• WHAT IS REQUIRED: There is a line below that contains "new-featured". Please reproduce it and all following lines exactly, through the final one.

• INFORMATION:
•••

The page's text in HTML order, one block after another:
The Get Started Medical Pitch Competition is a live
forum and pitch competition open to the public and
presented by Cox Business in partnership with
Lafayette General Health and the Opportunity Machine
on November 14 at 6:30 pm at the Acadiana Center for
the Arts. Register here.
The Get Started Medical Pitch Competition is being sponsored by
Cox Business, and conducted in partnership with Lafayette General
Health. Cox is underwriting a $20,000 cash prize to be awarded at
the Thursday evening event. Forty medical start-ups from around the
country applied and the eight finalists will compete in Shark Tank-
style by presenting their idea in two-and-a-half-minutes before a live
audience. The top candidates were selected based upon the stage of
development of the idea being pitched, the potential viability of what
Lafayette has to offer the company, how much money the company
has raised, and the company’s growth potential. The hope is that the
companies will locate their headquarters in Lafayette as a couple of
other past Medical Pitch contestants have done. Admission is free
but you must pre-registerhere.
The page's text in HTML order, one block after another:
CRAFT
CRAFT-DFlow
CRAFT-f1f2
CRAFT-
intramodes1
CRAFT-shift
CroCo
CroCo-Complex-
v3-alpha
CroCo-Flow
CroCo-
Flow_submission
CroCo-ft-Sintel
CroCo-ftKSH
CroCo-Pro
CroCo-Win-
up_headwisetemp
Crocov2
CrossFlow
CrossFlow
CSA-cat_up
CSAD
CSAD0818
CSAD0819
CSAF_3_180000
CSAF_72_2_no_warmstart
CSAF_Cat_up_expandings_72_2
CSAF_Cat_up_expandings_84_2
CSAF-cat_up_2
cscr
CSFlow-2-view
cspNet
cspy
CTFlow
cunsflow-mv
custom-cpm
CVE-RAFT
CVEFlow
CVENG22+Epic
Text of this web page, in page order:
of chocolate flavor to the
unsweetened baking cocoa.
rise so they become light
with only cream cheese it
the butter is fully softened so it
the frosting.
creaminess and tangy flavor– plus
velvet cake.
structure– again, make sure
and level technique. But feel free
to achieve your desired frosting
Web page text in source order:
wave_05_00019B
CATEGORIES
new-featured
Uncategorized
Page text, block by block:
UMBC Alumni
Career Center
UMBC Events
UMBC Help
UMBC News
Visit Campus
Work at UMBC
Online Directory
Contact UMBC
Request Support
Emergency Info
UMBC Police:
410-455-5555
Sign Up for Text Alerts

•••

• TASK OUTPUT:
new-featured
Uncategorized
Page text, block by block:
UMBC Alumni
Career Center
UMBC Events
UMBC Help
UMBC News
Visit Campus
Work at UMBC
Online Directory
Contact UMBC
Request Support
Emergency Info
UMBC Police:
410-455-5555
Sign Up for Text Alerts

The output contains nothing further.